Activity: Restate the lines of the material below word for word, from the first through the one containing "Labels are bright white for", and include nothing else; pictures stay out.
::::::::::
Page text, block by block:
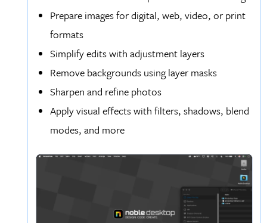
Prepare images for digital, web, video, or print
formats
Simplify edits with adjustment layers
Remove backgrounds using layer masks
Sharpen and refine photos
Apply visual effects with filters, shadows, blend
modes, and more
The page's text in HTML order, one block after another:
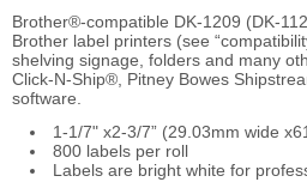
Brother®-compatible DK-1209 (DK-
Brother label printers (see
shelving signage, folders and many
Click-N-Ship®, Pitney Bowes
software.
1-1/7" x2-3/7” (29.03mm wide
800 labels per roll
Labels are bright white for
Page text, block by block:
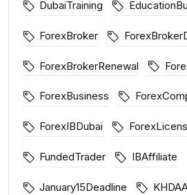
DubaiTraining
ForexBroker
ForexBrokerRenewal
ForexBusiness
ForexIBDubai
FundedTrader IBAffiliate
January15Deadline
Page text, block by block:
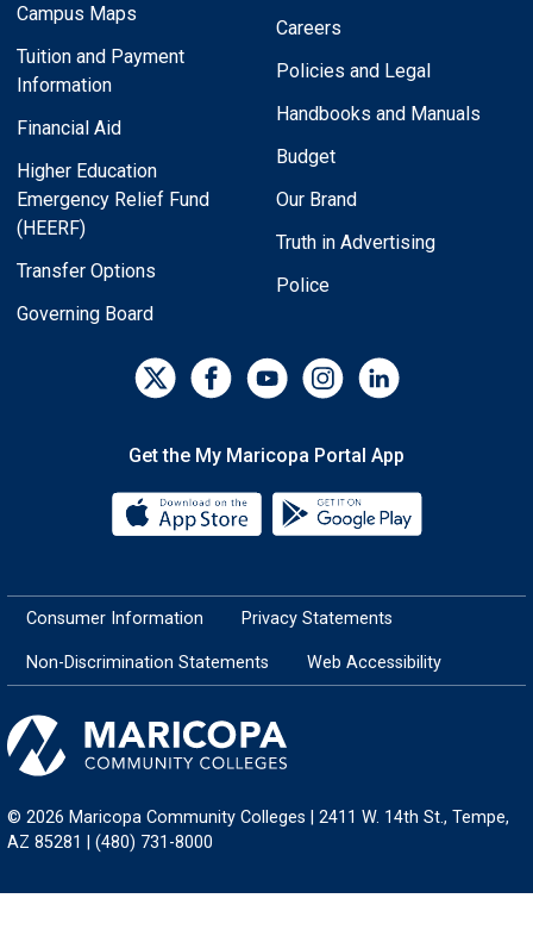
Campus Maps
Tuition and Payment
Information
Financial Aid
Higher Education
Emergency Relief Fund
(HEERF)
Transfer Options
Governing Board
Careers
Policies and Legal
Handbooks and Manuals
Budget
Our Brand
Truth in Advertising
Police
Get the My Maricopa Portal App
Download the My Maricopa
Consumer Information Privacy Statements
Non-Discrimination Statements Web Accessibility
© 2026 Maricopa Community Colleges | 2411 W. 14th St., Tempe,
AZ 85281 | (480) 731-8000
::::::::::
Solution to this task:
Page text, block by block:
Prepare images for digital, web, video, or print
formats
Simplify edits with adjustment layers
Remove backgrounds using layer masks
Sharpen and refine photos
Apply visual effects with filters, shadows, blend
modes, and more
The page's text in HTML order, one block after another:
Brother®-compatible DK-1209 (DK-
Brother label printers (see
shelving signage, folders and many
Click-N-Ship®, Pitney Bowes
software.
1-1/7" x2-3/7” (29.03mm wide
800 labels per roll
Labels are bright white for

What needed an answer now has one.